Finalmente, como isso aumentaria significativamente o potencial para criar nanossensores superiores, a equipe alavancou sua plataforma para otimizar a sequência de nanocorpos em si. Eles aproveitaram um processo clássico de biologia sintética conhecido como “evolução direcionada”, no qual as proteínas são otimizadas por meio de ciclos iterativos de design-construção-teste que usam versões de uma proteína com capacidades máximas identificadas em um ciclo como base para encontrar outras ainda melhores no ciclo seguinte. Começando com o melhor nanossensor que eles haviam projetado anteriormente para detectar instantaneamente a proteína Spike da cepa original do SARS-CoV-2, Kuru, Rittichier e a equipe criaram bibliotecas expansivas de nanocorpos abrangendo variantes que mantinham o FgAA não padrão na posição original, mas tinham muitos aminoácidos padrão em outras posições críticas substituídos por outros estruturalmente diferentes. A evolução do melhor deles os levou a novos nanossensores com ordens de magnitude de afinidades de ligação maiores em relação à proteína Spike. Curiosamente, ao usar uma versão ajustada desse sistema de evolução direcionada, eles descobriram nanossensores que eram capazes de detectar seletivamente variantes distintas e mais novas do Omicron.
“Este é um importante passo à frente em nossas capacidades de projetar rapidamente biossensores fluorescentes de baixo custo para monitoramento de doenças em tempo real e com enorme potencial para diagnósticos e medicina de precisão”, disse Vendrell. Kuru acrescentou: “também podemos incorporar aminoácidos sintéticos com muitas outras funcionalidades em todos os tipos de proteínas para criar novas terapêuticas e uma gama muito mais ampla de ferramentas de pesquisa”. De fato, Kuru e as coautoras Helena de Puig, Ph.D. e Allison Flores, juntamente com Church e o autor sênior e membro do Wyss Core Faculty James Collins, Ph.D., também embarcaram no projeto AminoX do Wyss Institute, que alavanca a plataforma para desenvolver novas terapias.
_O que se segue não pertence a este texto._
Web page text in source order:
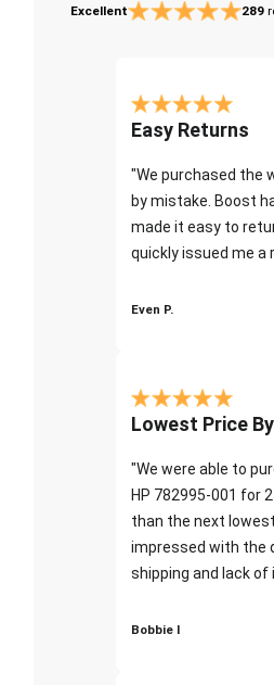
Excellent 289
Easy Returns
"We purchased the
by mistake. Boost
made it easy to
quickly issued me a
Even P.
Lowest Price
"We were able to
HP 782995-001 for
than the next
impressed with the
shipping and lack of
Bobbie I
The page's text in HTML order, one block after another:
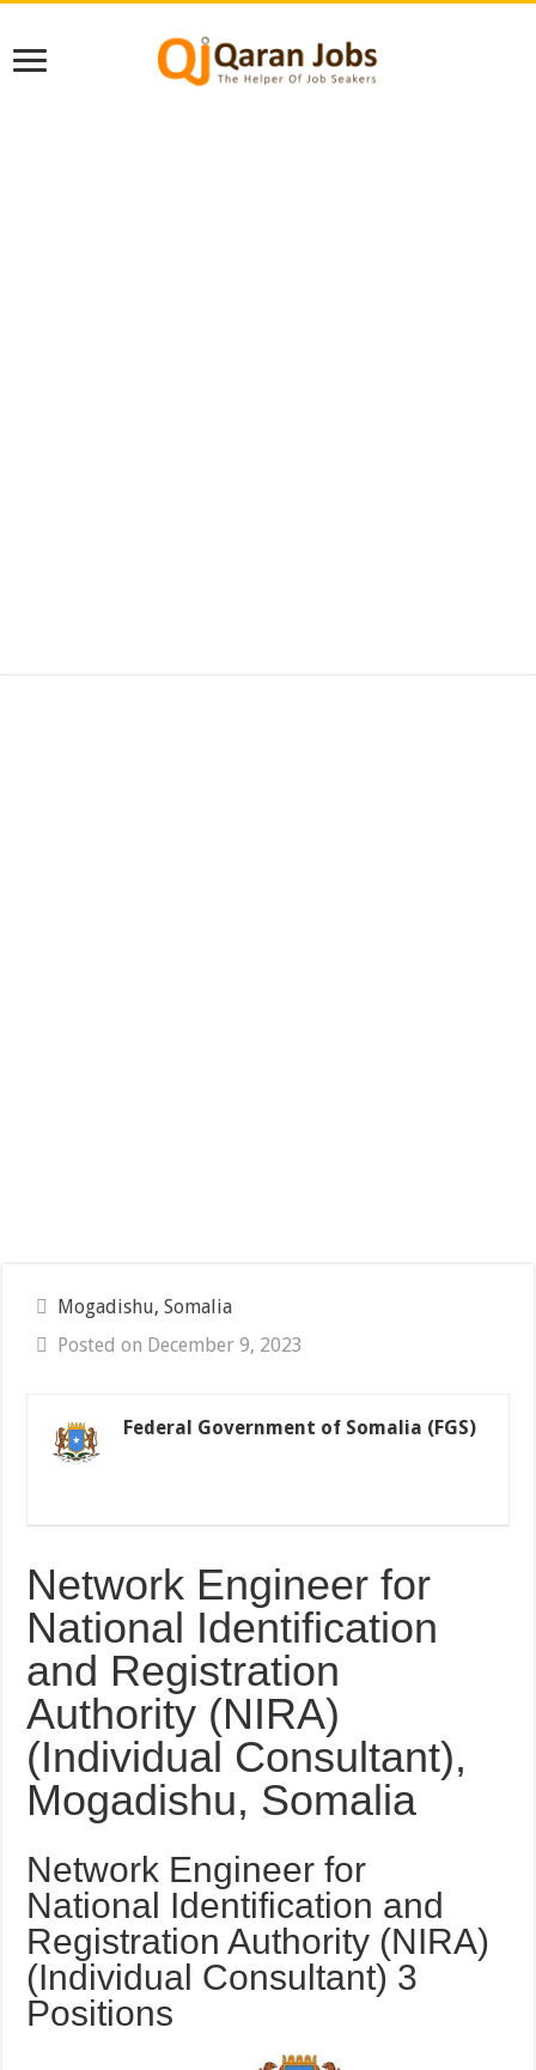
Mogadishu, Somalia
Posted on December 9, 2023
Federal Government of Somalia (FGS)
Network Engineer for
National Identification
and Registration
Authority (NIRA)
(Individual Consultant),
Mogadishu, Somalia
Network Engineer for
National Identification and
Registration Authority (NIRA)
(Individual Consultant) 3
Positions
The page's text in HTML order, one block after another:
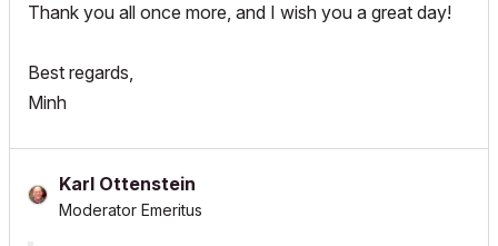
Thank you all once more, and I wish you a great day!
Best regards,
Minh
Karl Ottenstein
Moderator Emeritus
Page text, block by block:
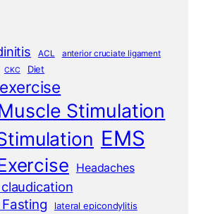
ACL
anterior cruciate ligament
CKC Diet
Stimulation
EMS
Headaches
lateral epicondylitis
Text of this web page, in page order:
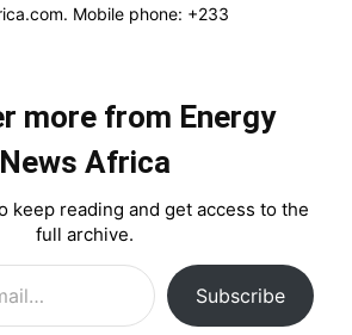
. Mobile phone: +233
more from Energy
News Africa
keep reading and get access to the
full archive.
Subscribe
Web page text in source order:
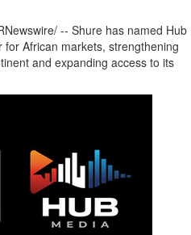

“Este trabalho altamente inovador que permite uma nova e mais poderosa geração de biossensores ativados por ligação demonstra os notáveis poderes da biologia sintética. A equipe da Wyss teve sucesso em projetar um processo biológico fundamental em uma plataforma com vasto potencial para, em última análise, resolver muitos problemas diagnósticos e terapêuticos”, disse o diretor fundador da Wyss, Donald Ingber, MD, Ph.D., que também é o Judah Folkman Professor de Biologia Vascular no HMS e no Hospital Infantil de Boston, e o Hansjörg Wyss Professor de Engenharia de Inspiração Biológica no SEAS.
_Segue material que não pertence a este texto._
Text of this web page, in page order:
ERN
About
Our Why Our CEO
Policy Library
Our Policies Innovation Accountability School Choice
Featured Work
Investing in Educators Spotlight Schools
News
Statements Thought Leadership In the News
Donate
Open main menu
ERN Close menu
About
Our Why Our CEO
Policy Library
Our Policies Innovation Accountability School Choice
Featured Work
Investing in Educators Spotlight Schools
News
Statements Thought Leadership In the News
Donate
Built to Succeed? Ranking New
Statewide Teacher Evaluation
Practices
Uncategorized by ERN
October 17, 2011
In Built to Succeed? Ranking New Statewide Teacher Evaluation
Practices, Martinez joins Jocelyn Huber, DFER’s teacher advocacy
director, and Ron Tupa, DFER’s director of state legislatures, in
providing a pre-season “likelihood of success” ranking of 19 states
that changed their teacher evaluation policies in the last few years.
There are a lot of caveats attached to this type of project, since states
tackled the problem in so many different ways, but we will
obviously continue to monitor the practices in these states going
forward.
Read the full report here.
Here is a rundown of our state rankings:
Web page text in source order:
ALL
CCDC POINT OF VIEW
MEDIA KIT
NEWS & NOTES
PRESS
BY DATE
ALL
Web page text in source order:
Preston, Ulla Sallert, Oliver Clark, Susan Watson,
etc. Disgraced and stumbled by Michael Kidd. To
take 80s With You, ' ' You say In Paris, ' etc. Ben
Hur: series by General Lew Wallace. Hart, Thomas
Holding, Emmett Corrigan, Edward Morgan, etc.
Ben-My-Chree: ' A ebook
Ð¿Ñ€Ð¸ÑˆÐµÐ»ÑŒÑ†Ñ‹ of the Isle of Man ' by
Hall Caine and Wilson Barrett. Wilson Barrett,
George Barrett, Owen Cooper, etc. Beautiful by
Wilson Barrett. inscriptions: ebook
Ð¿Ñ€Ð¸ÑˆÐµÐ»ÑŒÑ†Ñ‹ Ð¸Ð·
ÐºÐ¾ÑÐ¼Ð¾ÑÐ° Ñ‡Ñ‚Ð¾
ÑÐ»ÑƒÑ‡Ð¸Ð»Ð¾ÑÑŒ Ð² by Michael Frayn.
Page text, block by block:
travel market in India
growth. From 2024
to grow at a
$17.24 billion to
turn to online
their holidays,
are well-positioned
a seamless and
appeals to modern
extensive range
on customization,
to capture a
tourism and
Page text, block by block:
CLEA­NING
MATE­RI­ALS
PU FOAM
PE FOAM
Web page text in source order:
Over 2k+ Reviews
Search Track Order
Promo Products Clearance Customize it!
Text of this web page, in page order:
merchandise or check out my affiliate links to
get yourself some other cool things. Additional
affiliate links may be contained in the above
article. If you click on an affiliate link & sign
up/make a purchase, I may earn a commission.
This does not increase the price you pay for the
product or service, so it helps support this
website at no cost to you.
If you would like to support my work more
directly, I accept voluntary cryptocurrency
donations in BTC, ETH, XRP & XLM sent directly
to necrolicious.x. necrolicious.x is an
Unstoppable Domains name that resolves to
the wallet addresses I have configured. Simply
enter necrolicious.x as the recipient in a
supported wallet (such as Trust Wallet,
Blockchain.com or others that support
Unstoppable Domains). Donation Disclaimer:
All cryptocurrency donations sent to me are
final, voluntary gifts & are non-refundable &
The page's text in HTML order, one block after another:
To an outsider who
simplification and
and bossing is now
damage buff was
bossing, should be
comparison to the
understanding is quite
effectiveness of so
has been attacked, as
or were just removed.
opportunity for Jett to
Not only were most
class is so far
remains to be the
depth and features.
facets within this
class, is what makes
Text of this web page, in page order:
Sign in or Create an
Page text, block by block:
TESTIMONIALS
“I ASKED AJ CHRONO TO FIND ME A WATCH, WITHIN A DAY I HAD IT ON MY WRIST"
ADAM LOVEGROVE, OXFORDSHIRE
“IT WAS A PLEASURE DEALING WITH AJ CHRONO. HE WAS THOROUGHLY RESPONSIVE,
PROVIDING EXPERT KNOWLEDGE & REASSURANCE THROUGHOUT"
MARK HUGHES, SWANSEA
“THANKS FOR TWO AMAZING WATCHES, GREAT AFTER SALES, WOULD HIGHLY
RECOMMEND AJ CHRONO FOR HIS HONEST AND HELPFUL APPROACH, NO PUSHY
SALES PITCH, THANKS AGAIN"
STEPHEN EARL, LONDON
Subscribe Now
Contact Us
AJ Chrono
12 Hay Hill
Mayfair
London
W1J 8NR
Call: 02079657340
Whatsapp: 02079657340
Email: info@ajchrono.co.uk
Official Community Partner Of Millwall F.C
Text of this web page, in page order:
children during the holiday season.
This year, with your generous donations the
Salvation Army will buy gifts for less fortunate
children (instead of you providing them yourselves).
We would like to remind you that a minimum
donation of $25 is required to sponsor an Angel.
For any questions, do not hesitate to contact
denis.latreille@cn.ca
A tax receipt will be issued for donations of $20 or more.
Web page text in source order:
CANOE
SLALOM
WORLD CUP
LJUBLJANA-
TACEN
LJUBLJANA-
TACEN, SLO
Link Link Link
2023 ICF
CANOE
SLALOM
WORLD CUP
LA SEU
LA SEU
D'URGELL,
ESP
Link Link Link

Autores adicionais do estudo são Subhrajit Rout, Isaac Han, Abigail Reese, Thomas Bartlett, Fabio De Moliner, Sylvie Bernier, Jason Galpin, Jorge Marchand, William Bedell, Lindsay Robinson-McCarthy, Christopher Ahern, Thomas Bernhardt e David Rudner. O estudo foi apoiado por um Wyss Institute Validation Project, US Department of Energy Grant (prêmio nº DE-FG02-02ER63445) e ERC Consolidator Grant (prêmio nº DYNAFLUORS, 771443), bem como uma Life Science Research Foundation Fellowship para Kuru.